Today's edition of quick hits:
 
* Israeli elections: "Israel Prime Minister Benjamin Netanyahu is running neck-and-neck with opposition leader Isaac Herzog in Tuesday's national elections, according to exit polls released by the country's major television stations."
 
* Netanyahu, it's worth noting, has already declared victory.
 
* Unconfirmed report out of Syria: "Syria's state news agency says the country's air defense forces have shot down a U.S. reconnaissance aircraft.... The pilotless surveillance drone was shot down close to the border of Turkey in Ibn Hani district, a source told CBS News."
 
* The previously bipartisan human-trafficking bill is stuck: "On Tuesday, a measure that would create a victims' fund, using fines collected from perpetrators of sex trafficking, failed to clear a procedural hurdle, leaving a bill that once had majority support in Congress in limbo."
 
* More on this on tonight's show: "Lawmakers from both parties lashed out at the newly appointed director of the Secret Service on Tuesday, accusing him of doing little to restore the public's faith in an agency jolted by embarrassing scandals and security breaches."
 
* ISIS: "A former U.S. Air Force mechanic has been charged with attempting to go to Syria to join ISIS, authorities said Tuesday. Tairod Nathan Webster Pugh was indicted Monday by a grand jury in Brooklyn on two charges, including attempting to provide material support to a terror organization."
 
* Yemen: "The Pentagon is unable to account for more than $500 million in U.S. military aid given to Yemen amid fears that the weaponry, aircraft and equipment is at risk of being seized by Iranian-backed rebels or al-Qaeda, according to U.S. officials."

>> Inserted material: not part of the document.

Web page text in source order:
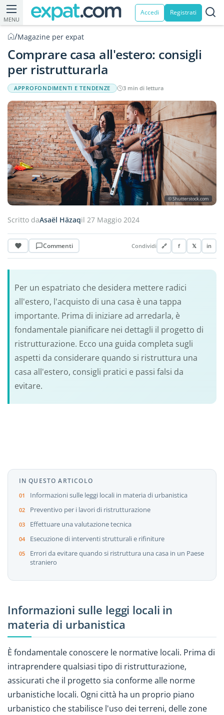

* Afghanistan: "The Obama administration is abandoning plans to cut the number of U.S. forces in Afghanistan to 5,500 by year's end, bowing to military leaders who want to keep more troops there, including many into the 2016 fighting season, U.S. officials say."
 
* Poll on Iran letter: "Americans broadly back direct negotiations with Iran about that country's nuclear program, according to a new CNN/ORC poll.... [A]bout half (49%) say some Republican senators went too far by sending a letter to Iran's leaders."
 
* Former Vice President Dick Cheney has now been reduced to whining about President Obama "playing the race card."
 
* Curtis Gans: "a political activist who helped upend the 1968 presidential election with his role in the 'Dump Johnson' movement that pushed incumbent Lyndon B. Johnson from the race, and who interpreted many subsequent campaigns as a leading scholar of voter turnout, died March 15 at a hospital in Frederick, Md. He was 77. The cause was metastatic lung cancer, said his son, Aaron Gans."
 
Anything to add? Consider this an open thread.